VARESE – «Ciao, sono molto emozionata. Mi ero ripromessa di non piangere: ritorno in questa provincia dove sono cresciuta, dove ci sono tutti i miei amici e la mia famiglia. Qui ho preso le prime lezioni di canto, con Francesca, e con un ragazzo, Dede, ho cominciato a fare musica». Un proposito a breve disatteso – «Selene, ti chiedo scusa per il trucco» – da una commossa Clara che ieri, sabato 20 luglio, ha dato il via al suo live per il Varese Summer Festival augurando «buon concerto e buon divertimento» al pubblico accorso ai Giardini Estensi, a maggioranza femminile, di giovani e giovanissime.

Condividere “Cicatrice”
«Sono davvero emozionata, le prossime due canzoni sono state molto importanti», ha sottolineato Clara presentando “Boulevard”, vincitrice di Sanremo Giovani e dedicata alla madre, e soprattutto “Cicatrice”, primo singolo ma anche banco di prova nell’esporsi diffondendo le proprie creazioni; al momento di comporla «ero molto triste e arrabbiata.
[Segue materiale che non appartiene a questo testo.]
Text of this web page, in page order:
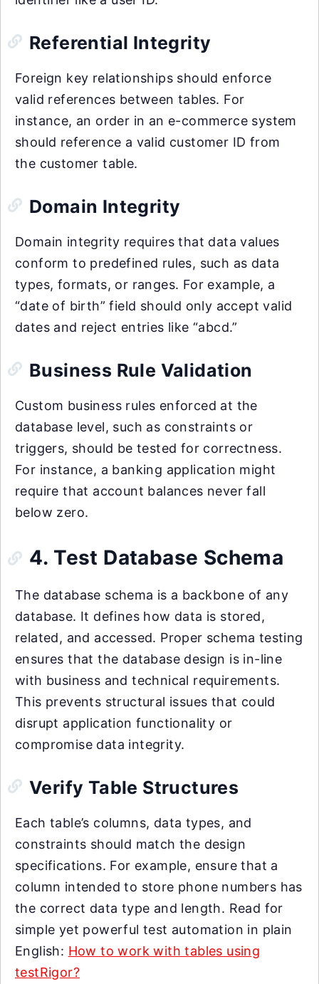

Ma quando l’ho condivisa, il giorno dopo ho ricevuto da mio padre un messaggio bellissimo. Scrivere e cantare mi aiutato moltissimo». L’ingresso in scena, avvenuto su note di piano con campionamenti di “Origami all’alba” e accolto dall’ovazione dei presenti, ha visto come primi pezzi “Ragazzi fuori” e “Ammirerò”.

La platea
Tra il pubblico erano presenti genitori, parenti e amici della cantante nonché le ex professoresse e il sindaco di Travedona Monate: «Siamo molto orgogliosi – queste le parole di Angelo Fiombo – siamo sempre stati sostenitori di Clara, che è una cara amica di famiglia».
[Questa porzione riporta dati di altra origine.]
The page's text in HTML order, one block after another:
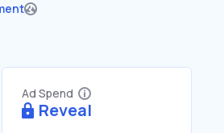
Ad Spend
Reveal
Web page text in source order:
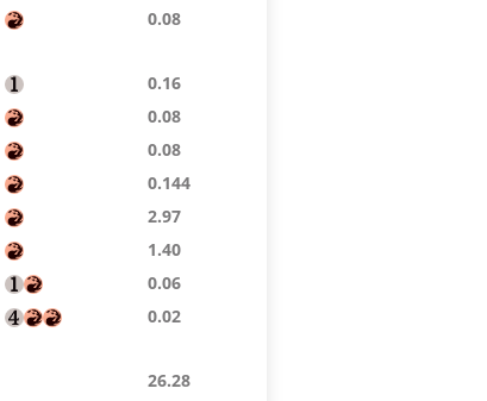
0.08
0.16
0.08
0.08
0.144
2.97
1.40
0.06
0.02
26.28

Con la platea il gioco in parti divise «Varese, chiedo un urlo più forte», lettura di cartelloni, invio di saluti e auguri di compleanno e il coro sul brano portato all’ultimo Festival di Sanremo, innescato da «d’estate siamo tutti “Diamanti grezzi” strafighi». Al fianco della musicista due «super ballerine» per “C’est la vie” e “Soldi, amore” che ha sancito l’arrivo a ridosso del palco degli spettatori per accompagnare battendo le mani. Quindi “Storie di rose appassite” e “Sogni di carta”: «Due canzoni scritte perché mi sentivo sola. Ma spero vi facciano sentire meno soli».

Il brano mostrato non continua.